Saved data entries
========================================

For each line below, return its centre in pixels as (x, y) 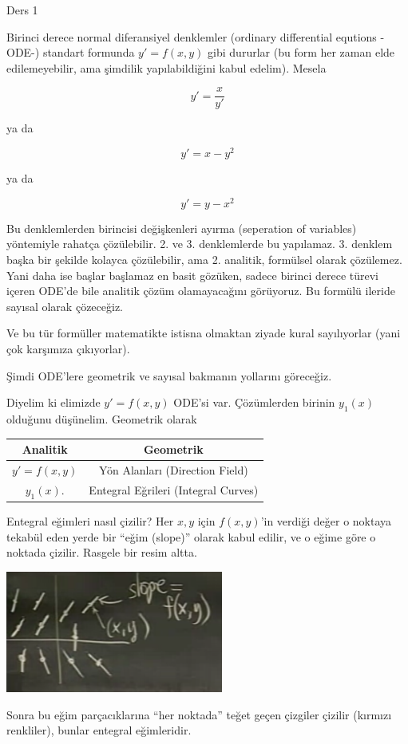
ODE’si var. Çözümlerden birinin (254, 402)
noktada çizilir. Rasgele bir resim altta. (102, 552)
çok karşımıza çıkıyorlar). (68, 348)
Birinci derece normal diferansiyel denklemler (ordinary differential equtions (192, 36)
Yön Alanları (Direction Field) (173, 469)
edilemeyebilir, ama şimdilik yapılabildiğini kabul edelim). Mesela (166, 67)
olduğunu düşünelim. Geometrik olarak (102, 418)
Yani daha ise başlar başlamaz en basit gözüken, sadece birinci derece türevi (193, 275)
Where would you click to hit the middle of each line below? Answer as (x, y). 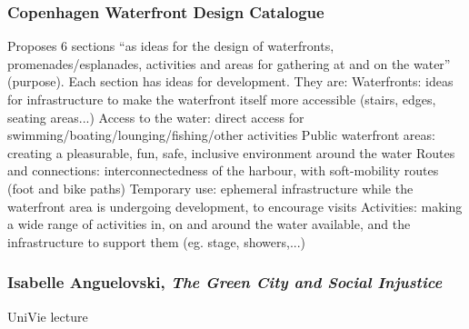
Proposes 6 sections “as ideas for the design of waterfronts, (171, 46)
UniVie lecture (48, 316)
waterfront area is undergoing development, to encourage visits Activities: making (235, 206)
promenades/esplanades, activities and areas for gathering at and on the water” (229, 63)
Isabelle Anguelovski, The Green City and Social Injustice (225, 282)
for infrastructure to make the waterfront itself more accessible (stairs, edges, (222, 99)
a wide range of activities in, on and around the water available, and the (209, 224)
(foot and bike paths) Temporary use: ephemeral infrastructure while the (210, 188)

========================================

## [ABOUT THIS TASK]
An exact reprint of every record is required, with the pictures omitted.

## [TASK ANSWER]
For each line below, return its centre in pixels as (x, y) 
ODE’si var. Çözümlerden birinin (254, 402)
noktada çizilir. Rasgele bir resim altta. (102, 552)
çok karşımıza çıkıyorlar). (68, 348)
Birinci derece normal diferansiyel denklemler (ordinary differential equtions (192, 36)
Yön Alanları (Direction Field) (173, 469)
edilemeyebilir, ama şimdilik yapılabildiğini kabul edelim). Mesela (166, 67)
olduğunu düşünelim. Geometrik olarak (102, 418)
Yani daha ise başlar başlamaz en basit gözüken, sadece birinci derece türevi (193, 275)
Where would you click to hit the middle of each line below? Answer as (x, y). 
Proposes 6 sections “as ideas for the design of waterfronts, (171, 46)
UniVie lecture (48, 316)
waterfront area is undergoing development, to encourage visits Activities: making (235, 206)
promenades/esplanades, activities and areas for gathering at and on the water” (229, 63)
Isabelle Anguelovski, The Green City and Social Injustice (225, 282)
for infrastructure to make the waterfront itself more accessible (stairs, edges, (222, 99)
a wide range of activities in, on and around the water available, and the (209, 224)
(foot and bike paths) Temporary use: ephemeral infrastructure while the (210, 188)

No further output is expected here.